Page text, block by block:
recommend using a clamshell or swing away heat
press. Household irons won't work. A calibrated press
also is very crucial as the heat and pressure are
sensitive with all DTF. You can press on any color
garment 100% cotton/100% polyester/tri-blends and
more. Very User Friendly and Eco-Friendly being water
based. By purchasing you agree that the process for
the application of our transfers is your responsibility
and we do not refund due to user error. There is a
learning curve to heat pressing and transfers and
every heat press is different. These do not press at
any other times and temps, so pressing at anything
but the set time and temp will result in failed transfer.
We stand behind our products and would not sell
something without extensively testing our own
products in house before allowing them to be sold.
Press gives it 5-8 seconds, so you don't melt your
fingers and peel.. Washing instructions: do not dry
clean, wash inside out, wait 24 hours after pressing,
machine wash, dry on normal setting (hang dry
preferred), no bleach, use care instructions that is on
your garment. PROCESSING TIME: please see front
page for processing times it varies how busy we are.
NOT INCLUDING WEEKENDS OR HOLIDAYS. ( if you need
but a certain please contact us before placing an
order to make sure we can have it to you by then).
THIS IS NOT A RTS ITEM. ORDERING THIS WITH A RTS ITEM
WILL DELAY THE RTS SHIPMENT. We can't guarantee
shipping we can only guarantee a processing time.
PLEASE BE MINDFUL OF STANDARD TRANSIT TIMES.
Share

---

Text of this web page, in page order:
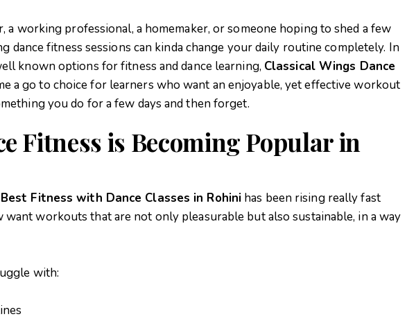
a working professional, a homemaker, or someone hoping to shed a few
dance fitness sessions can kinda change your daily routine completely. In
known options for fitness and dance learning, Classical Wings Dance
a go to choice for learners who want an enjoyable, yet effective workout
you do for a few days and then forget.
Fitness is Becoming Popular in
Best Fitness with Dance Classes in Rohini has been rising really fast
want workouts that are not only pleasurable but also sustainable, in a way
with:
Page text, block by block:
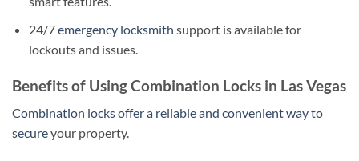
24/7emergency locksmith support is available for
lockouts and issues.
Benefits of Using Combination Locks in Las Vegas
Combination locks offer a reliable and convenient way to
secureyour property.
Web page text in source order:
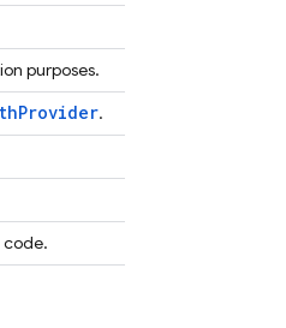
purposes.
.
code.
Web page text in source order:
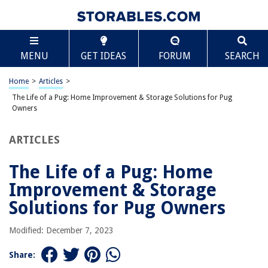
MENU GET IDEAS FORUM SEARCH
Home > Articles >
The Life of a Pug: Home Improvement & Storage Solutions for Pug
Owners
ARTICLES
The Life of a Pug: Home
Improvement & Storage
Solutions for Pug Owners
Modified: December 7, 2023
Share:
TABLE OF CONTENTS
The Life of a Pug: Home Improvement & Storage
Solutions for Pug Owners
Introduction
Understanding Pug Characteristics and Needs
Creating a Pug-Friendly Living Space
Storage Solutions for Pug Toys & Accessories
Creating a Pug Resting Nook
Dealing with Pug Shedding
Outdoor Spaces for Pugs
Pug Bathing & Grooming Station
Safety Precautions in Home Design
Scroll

Task instructions: Above are the records; from them, give again exactly the lines from the one containing "every heat press" through the one containing "page for processing", both included.

Result of the exercise:
every heat press is different. These do not press at
any other times and temps, so pressing at anything
but the set time and temp will result in failed transfer.
We stand behind our products and would not sell
something without extensively testing our own
products in house before allowing them to be sold.
Press gives it 5-8 seconds, so you don't melt your
fingers and peel.. Washing instructions: do not dry
clean, wash inside out, wait 24 hours after pressing,
machine wash, dry on normal setting (hang dry
preferred), no bleach, use care instructions that is on
your garment. PROCESSING TIME: please see front
page for processing times it varies how busy we are.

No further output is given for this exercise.